Entries taken from a collection:

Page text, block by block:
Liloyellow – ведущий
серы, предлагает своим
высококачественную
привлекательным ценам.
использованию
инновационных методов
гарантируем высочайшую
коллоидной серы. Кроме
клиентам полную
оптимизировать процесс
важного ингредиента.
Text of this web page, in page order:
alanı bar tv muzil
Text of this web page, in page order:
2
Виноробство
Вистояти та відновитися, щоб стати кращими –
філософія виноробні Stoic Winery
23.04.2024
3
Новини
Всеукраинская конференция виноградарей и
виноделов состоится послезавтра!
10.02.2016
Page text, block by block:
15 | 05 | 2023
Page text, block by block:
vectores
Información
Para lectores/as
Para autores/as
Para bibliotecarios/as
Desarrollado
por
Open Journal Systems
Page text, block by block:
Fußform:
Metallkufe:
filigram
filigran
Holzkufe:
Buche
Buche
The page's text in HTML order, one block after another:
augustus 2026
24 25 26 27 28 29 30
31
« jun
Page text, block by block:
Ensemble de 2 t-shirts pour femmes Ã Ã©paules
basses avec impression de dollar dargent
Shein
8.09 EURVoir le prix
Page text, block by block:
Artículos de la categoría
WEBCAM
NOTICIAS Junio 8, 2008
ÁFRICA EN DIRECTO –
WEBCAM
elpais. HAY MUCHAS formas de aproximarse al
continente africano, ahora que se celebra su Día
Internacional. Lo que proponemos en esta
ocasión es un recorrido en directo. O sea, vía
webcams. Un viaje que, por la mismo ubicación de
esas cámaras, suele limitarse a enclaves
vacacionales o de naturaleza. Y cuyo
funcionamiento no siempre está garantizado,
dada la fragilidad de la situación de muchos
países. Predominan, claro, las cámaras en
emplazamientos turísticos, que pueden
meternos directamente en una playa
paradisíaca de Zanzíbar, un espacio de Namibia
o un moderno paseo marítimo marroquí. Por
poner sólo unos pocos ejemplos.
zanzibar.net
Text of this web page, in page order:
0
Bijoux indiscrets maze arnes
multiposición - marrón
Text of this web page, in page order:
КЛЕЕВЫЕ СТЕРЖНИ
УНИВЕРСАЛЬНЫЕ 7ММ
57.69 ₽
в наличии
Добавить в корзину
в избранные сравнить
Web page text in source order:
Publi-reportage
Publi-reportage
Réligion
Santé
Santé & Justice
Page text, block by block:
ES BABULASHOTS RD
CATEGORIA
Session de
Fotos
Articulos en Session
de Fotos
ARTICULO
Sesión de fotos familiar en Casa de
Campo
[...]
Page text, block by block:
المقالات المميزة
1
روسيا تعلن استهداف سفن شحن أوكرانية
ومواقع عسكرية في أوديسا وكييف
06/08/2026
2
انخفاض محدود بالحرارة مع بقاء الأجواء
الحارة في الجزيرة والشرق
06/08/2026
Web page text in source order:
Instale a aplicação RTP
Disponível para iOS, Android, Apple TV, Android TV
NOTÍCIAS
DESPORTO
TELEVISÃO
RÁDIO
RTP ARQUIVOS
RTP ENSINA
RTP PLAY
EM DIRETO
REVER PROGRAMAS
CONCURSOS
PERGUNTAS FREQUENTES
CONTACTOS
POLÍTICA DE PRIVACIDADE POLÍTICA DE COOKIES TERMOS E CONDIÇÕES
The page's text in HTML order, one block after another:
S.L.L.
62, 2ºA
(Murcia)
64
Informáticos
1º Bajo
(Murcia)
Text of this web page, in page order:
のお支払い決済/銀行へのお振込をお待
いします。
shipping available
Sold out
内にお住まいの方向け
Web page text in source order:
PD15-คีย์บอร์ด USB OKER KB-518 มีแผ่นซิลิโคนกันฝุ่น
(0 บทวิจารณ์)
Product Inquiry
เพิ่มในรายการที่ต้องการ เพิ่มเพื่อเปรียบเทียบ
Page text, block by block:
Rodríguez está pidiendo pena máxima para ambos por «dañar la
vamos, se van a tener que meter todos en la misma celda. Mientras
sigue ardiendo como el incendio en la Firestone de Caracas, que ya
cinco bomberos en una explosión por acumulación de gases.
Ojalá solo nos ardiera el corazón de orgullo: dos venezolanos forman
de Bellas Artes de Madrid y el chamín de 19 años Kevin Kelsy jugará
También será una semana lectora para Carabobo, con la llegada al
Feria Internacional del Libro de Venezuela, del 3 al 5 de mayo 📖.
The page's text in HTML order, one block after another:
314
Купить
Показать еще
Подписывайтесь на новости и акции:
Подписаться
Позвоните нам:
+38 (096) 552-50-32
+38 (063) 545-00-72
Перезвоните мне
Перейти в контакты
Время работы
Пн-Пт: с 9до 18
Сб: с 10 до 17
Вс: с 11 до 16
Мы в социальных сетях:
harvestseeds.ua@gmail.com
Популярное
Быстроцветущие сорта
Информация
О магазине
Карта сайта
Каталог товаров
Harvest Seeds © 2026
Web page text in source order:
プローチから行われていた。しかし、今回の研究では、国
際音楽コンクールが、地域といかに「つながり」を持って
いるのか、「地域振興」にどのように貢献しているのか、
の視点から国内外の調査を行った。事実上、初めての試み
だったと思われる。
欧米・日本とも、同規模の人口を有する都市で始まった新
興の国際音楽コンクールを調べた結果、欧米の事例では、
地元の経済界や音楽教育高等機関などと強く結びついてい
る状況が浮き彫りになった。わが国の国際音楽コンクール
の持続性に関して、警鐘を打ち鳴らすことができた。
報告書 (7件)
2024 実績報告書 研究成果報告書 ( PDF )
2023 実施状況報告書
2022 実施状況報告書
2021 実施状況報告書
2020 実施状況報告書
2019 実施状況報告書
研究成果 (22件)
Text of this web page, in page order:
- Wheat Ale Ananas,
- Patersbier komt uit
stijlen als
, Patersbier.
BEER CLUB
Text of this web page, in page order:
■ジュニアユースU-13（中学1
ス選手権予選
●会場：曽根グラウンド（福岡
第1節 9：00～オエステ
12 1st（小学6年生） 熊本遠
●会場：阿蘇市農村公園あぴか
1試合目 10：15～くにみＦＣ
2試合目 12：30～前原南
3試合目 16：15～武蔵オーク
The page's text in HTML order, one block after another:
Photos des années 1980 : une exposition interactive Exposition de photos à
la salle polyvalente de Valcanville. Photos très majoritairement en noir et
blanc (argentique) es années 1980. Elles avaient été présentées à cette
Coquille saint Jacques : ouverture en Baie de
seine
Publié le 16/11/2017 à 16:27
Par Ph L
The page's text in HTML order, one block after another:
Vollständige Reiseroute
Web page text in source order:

§ What you have to do
Copy every entry exactly as it is given.

§ Answer section
Page text, block by block:
Liloyellow – ведущий
серы, предлагает своим
высококачественную
привлекательным ценам.
использованию
инновационных методов
гарантируем высочайшую
коллоидной серы. Кроме
клиентам полную
оптимизировать процесс
важного ингредиента.
Text of this web page, in page order:
alanı bar tv muzil
Text of this web page, in page order:
2
Виноробство
Вистояти та відновитися, щоб стати кращими –
філософія виноробні Stoic Winery
23.04.2024
3
Новини
Всеукраинская конференция виноградарей и
виноделов состоится послезавтра!
10.02.2016
Page text, block by block:
15 | 05 | 2023
Page text, block by block:
vectores
Información
Para lectores/as
Para autores/as
Para bibliotecarios/as
Desarrollado
por
Open Journal Systems
Page text, block by block:
Fußform:
Metallkufe:
filigram
filigran
Holzkufe:
Buche
Buche
The page's text in HTML order, one block after another:
augustus 2026
24 25 26 27 28 29 30
31
« jun
Page text, block by block:
Ensemble de 2 t-shirts pour femmes Ã Ã©paules
basses avec impression de dollar dargent
Shein
8.09 EURVoir le prix
Page text, block by block:
Artículos de la categoría
WEBCAM
NOTICIAS Junio 8, 2008
ÁFRICA EN DIRECTO –
WEBCAM
elpais. HAY MUCHAS formas de aproximarse al
continente africano, ahora que se celebra su Día
Internacional. Lo que proponemos en esta
ocasión es un recorrido en directo. O sea, vía
webcams. Un viaje que, por la mismo ubicación de
esas cámaras, suele limitarse a enclaves
vacacionales o de naturaleza. Y cuyo
funcionamiento no siempre está garantizado,
dada la fragilidad de la situación de muchos
países. Predominan, claro, las cámaras en
emplazamientos turísticos, que pueden
meternos directamente en una playa
paradisíaca de Zanzíbar, un espacio de Namibia
o un moderno paseo marítimo marroquí. Por
poner sólo unos pocos ejemplos.
zanzibar.net
Text of this web page, in page order:
0
Bijoux indiscrets maze arnes
multiposición - marrón
Text of this web page, in page order:
КЛЕЕВЫЕ СТЕРЖНИ
УНИВЕРСАЛЬНЫЕ 7ММ
57.69 ₽
в наличии
Добавить в корзину
в избранные сравнить
Web page text in source order:
Publi-reportage
Publi-reportage
Réligion
Santé
Santé & Justice
Page text, block by block:
ES BABULASHOTS RD
CATEGORIA
Session de
Fotos
Articulos en Session
de Fotos
ARTICULO
Sesión de fotos familiar en Casa de
Campo
[...]
Page text, block by block:
المقالات المميزة
1
روسيا تعلن استهداف سفن شحن أوكرانية
ومواقع عسكرية في أوديسا وكييف
06/08/2026
2
انخفاض محدود بالحرارة مع بقاء الأجواء
الحارة في الجزيرة والشرق
06/08/2026
Web page text in source order:
Instale a aplicação RTP
Disponível para iOS, Android, Apple TV, Android TV
NOTÍCIAS
DESPORTO
TELEVISÃO
RÁDIO
RTP ARQUIVOS
RTP ENSINA
RTP PLAY
EM DIRETO
REVER PROGRAMAS
CONCURSOS
PERGUNTAS FREQUENTES
CONTACTOS
POLÍTICA DE PRIVACIDADE POLÍTICA DE COOKIES TERMOS E CONDIÇÕES
The page's text in HTML order, one block after another:
S.L.L.
62, 2ºA
(Murcia)
64
Informáticos
1º Bajo
(Murcia)
Text of this web page, in page order:
のお支払い決済/銀行へのお振込をお待
いします。
shipping available
Sold out
内にお住まいの方向け
Web page text in source order:
PD15-คีย์บอร์ด USB OKER KB-518 มีแผ่นซิลิโคนกันฝุ่น
(0 บทวิจารณ์)
Product Inquiry
เพิ่มในรายการที่ต้องการ เพิ่มเพื่อเปรียบเทียบ
Page text, block by block:
Rodríguez está pidiendo pena máxima para ambos por «dañar la
vamos, se van a tener que meter todos en la misma celda. Mientras
sigue ardiendo como el incendio en la Firestone de Caracas, que ya
cinco bomberos en una explosión por acumulación de gases.
Ojalá solo nos ardiera el corazón de orgullo: dos venezolanos forman
de Bellas Artes de Madrid y el chamín de 19 años Kevin Kelsy jugará
También será una semana lectora para Carabobo, con la llegada al
Feria Internacional del Libro de Venezuela, del 3 al 5 de mayo 📖.
The page's text in HTML order, one block after another:
314
Купить
Показать еще
Подписывайтесь на новости и акции:
Подписаться
Позвоните нам:
+38 (096) 552-50-32
+38 (063) 545-00-72
Перезвоните мне
Перейти в контакты
Время работы
Пн-Пт: с 9до 18
Сб: с 10 до 17
Вс: с 11 до 16
Мы в социальных сетях:
harvestseeds.ua@gmail.com
Популярное
Быстроцветущие сорта
Информация
О магазине
Карта сайта
Каталог товаров
Harvest Seeds © 2026
Web page text in source order:
プローチから行われていた。しかし、今回の研究では、国
際音楽コンクールが、地域といかに「つながり」を持って
いるのか、「地域振興」にどのように貢献しているのか、
の視点から国内外の調査を行った。事実上、初めての試み
だったと思われる。
欧米・日本とも、同規模の人口を有する都市で始まった新
興の国際音楽コンクールを調べた結果、欧米の事例では、
地元の経済界や音楽教育高等機関などと強く結びついてい
る状況が浮き彫りになった。わが国の国際音楽コンクール
の持続性に関して、警鐘を打ち鳴らすことができた。
報告書 (7件)
2024 実績報告書 研究成果報告書 ( PDF )
2023 実施状況報告書
2022 実施状況報告書
2021 実施状況報告書
2020 実施状況報告書
2019 実施状況報告書
研究成果 (22件)
Text of this web page, in page order:
- Wheat Ale Ananas,
- Patersbier komt uit
stijlen als
, Patersbier.
BEER CLUB
Text of this web page, in page order:
■ジュニアユースU-13（中学1
ス選手権予選
●会場：曽根グラウンド（福岡
第1節 9：00～オエステ
12 1st（小学6年生） 熊本遠
●会場：阿蘇市農村公園あぴか
1試合目 10：15～くにみＦＣ
2試合目 12：30～前原南
3試合目 16：15～武蔵オーク
The page's text in HTML order, one block after another:
Photos des années 1980 : une exposition interactive Exposition de photos à
la salle polyvalente de Valcanville. Photos très majoritairement en noir et
blanc (argentique) es années 1980. Elles avaient été présentées à cette
Coquille saint Jacques : ouverture en Baie de
seine
Publié le 16/11/2017 à 16:27
Par Ph L
The page's text in HTML order, one block after another:
Vollständige Reiseroute
Web page text in source order:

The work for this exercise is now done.